Given records:

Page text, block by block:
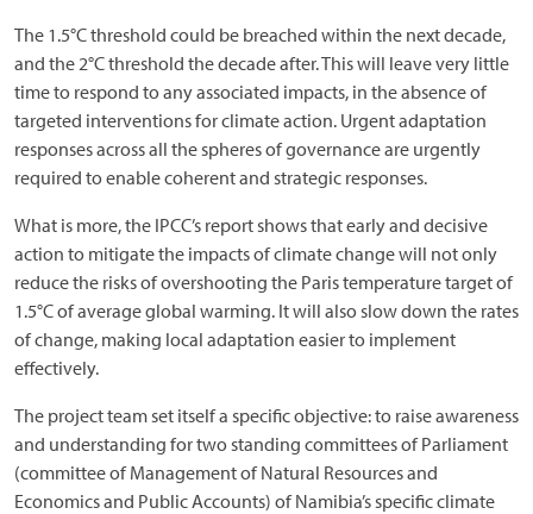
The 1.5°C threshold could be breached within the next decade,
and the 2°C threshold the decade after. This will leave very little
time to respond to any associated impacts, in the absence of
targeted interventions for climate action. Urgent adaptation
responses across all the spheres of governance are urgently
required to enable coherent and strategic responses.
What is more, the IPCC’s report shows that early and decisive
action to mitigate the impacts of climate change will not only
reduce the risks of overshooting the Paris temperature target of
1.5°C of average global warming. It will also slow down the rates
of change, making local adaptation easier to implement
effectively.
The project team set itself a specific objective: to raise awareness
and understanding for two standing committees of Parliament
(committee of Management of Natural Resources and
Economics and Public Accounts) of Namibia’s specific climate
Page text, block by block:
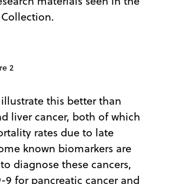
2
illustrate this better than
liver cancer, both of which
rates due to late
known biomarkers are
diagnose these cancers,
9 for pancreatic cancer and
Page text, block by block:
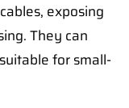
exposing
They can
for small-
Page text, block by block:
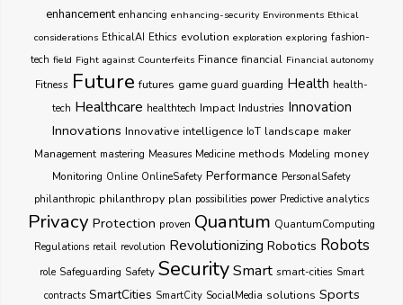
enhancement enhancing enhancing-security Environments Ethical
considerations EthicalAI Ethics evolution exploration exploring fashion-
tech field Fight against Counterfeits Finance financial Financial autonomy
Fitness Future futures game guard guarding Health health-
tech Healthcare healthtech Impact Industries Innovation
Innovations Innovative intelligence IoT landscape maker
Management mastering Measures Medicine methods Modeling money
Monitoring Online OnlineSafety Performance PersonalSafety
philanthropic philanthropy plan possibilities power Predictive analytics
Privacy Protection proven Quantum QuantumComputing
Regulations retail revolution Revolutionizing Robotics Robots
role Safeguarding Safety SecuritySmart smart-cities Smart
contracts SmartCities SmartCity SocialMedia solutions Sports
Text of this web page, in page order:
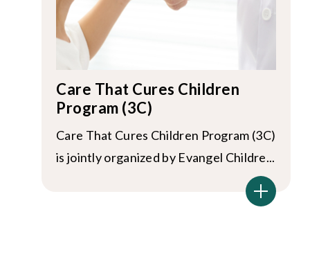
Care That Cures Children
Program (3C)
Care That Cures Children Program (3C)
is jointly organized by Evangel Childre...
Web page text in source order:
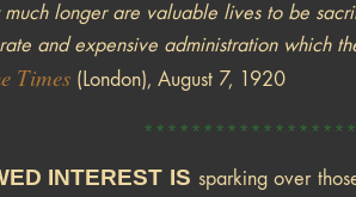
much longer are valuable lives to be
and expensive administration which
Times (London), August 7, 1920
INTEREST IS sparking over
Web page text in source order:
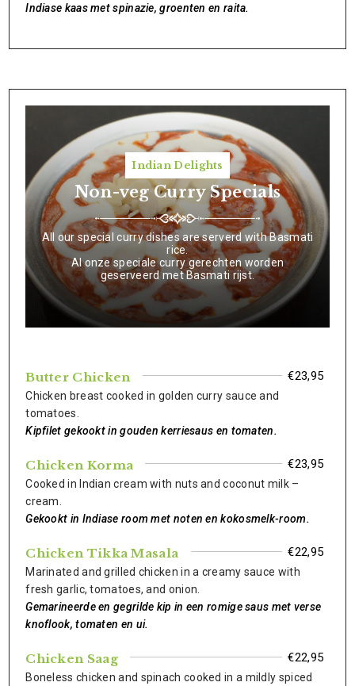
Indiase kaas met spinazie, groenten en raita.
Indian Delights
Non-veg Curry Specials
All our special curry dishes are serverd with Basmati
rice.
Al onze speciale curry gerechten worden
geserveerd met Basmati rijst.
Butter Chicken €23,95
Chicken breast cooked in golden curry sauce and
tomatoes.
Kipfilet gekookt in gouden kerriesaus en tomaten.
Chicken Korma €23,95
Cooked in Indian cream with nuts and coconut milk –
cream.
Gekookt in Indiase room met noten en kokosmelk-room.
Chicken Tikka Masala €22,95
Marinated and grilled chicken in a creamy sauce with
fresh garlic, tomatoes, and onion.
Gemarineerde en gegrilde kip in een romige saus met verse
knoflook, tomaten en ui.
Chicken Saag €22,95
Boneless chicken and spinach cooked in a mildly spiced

Required work: Taking the records above as a whole, work out how many of their lines hold the word "sauce". The reply should be that number alone.

Output for this task: 2